The Representatives of God and Cartoons

On the way to the train station that I go to to get to work, there is a church nearby. It's a baptist church (which seems invariably to mean that it's a depressing-looking broken-down cowshed) and it's tucked away down a side street. Every now and then there is a little old lady who stands on the confluence of the main street that leads to the station and that side street, and she seems to have taken it into her head to convert passers-by with dreary pamphlets about religion.

Today was one of those days.

Normally when this happens, I ignore her. I don't want what she's selling. But today, she stopped me, and not being in much of a rush, I let her. She seemed flustered, poor thing, that someone actually ceased to perambulate. She tried to save my soul.

She presented me with a badly-thought-out, badly-rehearsed, utterly predictable speech about how modern life was drawing me to Satan, and that that was a bad thing because I would surely burn in hell as a result unless I admitted Christ into my heart on the spot.

I'm not used to being proselytised at, nor preached to: it's rare in Glasgow for someone to harangue you in the street. I didn't have a snappy answer, or anything snarky or clever to say. I listened to her.




This was my response:
Sometimes I draw cartoons to express things that amuse me
I giggled. I was (accidentally) substituting the phase 'Fairy King' for the word 'God'. It made what she said silly, and no less daft. I asked her for evidence of how God was going to save something that doesn't exist (my soul) from something that doesn't exist (Satan and Hell). She said 'Oh, you're one of those'. I left at that juncture, though I remembered to have the manners to wish her a nice day.

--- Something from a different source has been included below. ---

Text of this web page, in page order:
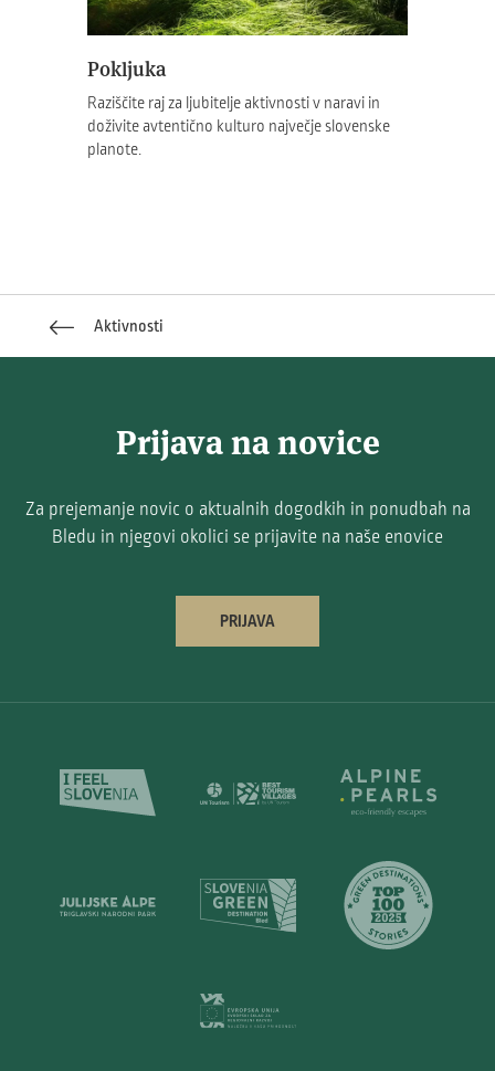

I highly doubt that I made any dent in her belief. I am no ambassador of reason, and I didn't have time for the good questions. Anyone who will stand in the cold to wave pamphlets at strangers is likely to be of the mindset that unshakable faith inhabits.

It wasn't the most classy of theist/atheist conversations, but it provided the impetus for this cartoon, which turned out better than expected.

So, um..thanks be to God and the odd lady that was his messenger?